Re: [PATCH v11] eal/x86: optimize memcpy of small sizes

DPDK-dev Archive on lore.kernel.org
 help / color / mirror / Atom feed

From: Stephen Hemminger <stephen@networkplumber.org>
To: "Morten Brørup" <mb@smartsharesystems.com>
Cc: dev@dpdk.org, Bruce Richardson <bruce.richardson@intel.com>,
	Konstantin Ananyev <konstantin.v.ananyev@yandex.ru>,
	Vipin Varghese <vipin.varghese@amd.com>,
	Liangxing Wang <wangliangxing@hygon.cn>,
	Thiyagarajan P <Thiyagarajan.P@amd.com>,
	Bala Murali Krishna <Bala.MuraliKrishna@amd.com>,
	Anatoly Burakov <anatoly.burakov@intel.com>,
	Vladimir Medvedkin <vladimir.medvedkin@intel.com>,
	Konstantin Ananyev <konstantin.ananyev@huawei.com>
Subject: Re: [PATCH v11] eal/x86: optimize memcpy of small sizes
Date: Thu, 21 May 2026 15:42:14 -0700	[thread overview]
Message-ID: <20260521154214.1c171a74@phoenix.local> (raw)
In-Reply-To: <20260521185631.116046-1-mb@smartsharesystems.com>

On Thu, 21 May 2026 18:56:31 +0000
Morten Brørup <mb@smartsharesystems.com> wrote:

> The implementation for copying up to 64 bytes does not depend on address
> alignment with the size of the CPU's vector registers.

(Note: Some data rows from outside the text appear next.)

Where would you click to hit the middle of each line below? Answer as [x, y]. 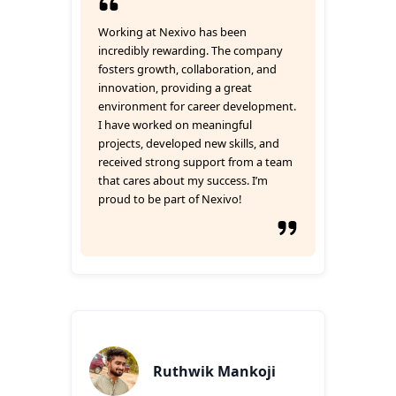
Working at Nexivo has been [172, 32]
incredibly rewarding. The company [190, 50]
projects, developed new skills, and [189, 143]
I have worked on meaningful [175, 125]
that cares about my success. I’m [183, 180]
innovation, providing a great [175, 88]
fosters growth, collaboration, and [187, 69]
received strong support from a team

Nonetheless, the
> exact same code for copying up to 64 bytes was present in both the aligned
> copy function and all the CPU vector register size specific variants of
> the unaligned copy functions.
> With this patch, the implementation for copying up to 64 bytes was
> consolidated into one instance, located in the common copy function,
> before checking alignment requirements.
> This provides three benefits:
> 1. No copy-paste in the source code.
> 2. A performance gain for copying up to 64 bytes, because the
> address alignment check is avoided in this case.
> 3. Reduced instruction memory footprint, because the compiler only
> generates one instance of the function for copying up to 64 bytes, instead
> of two instances (one in the unaligned copy function, and one in the
> aligned copy function).
> 
> Furthermore, __rte_restrict was added to source and destination addresses.
> 
> Also, the missing implementation of rte_mov48() was added.
> 
> Until recently, some drivers required disabling stringop-overflow warnings
> when using rte_memcpy().
> For some strange reason, these warnings were disabled in the rte_memcpy
> header file, instead of in the problematic drivers.
> With series-38174 ("remove use of rte_memcpy from net/intel"), the
> problematic drivers were updated to use memcpy() instead of rte_memcpy(),
> so disabling these warnings is no longer required, and was removed.
> 
> Regarding performance...
> The memcpy performance test (cache-to-cache copy) shows:
> Copying up to 15 bytes takes ca. 4.5 cycles, versus ca. 6.5 cycles before.
> Copying 8 bytes takes 4 cycles, versus 7 cycles before.
> Copying 16 bytes takes 2 cycles, versus 4 cycles before.
> Copying 64 bytes takes 4 cycles, versus 7 cycles before.
> 
> Depends-on: series-38174 ("remove use of rte_memcpy from net/intel")
> 
> Signed-off-by: Morten Brørup <mb@smartsharesystems.com>
> Acked-by: Bruce Richardson <bruce.richardson@intel.com>
> Acked-by: Konstantin Ananyev <konstantin.ananyev@huawei.com>
> ---

Here is the full wordy all providers reviews.
Mostly this is test to make sure script works.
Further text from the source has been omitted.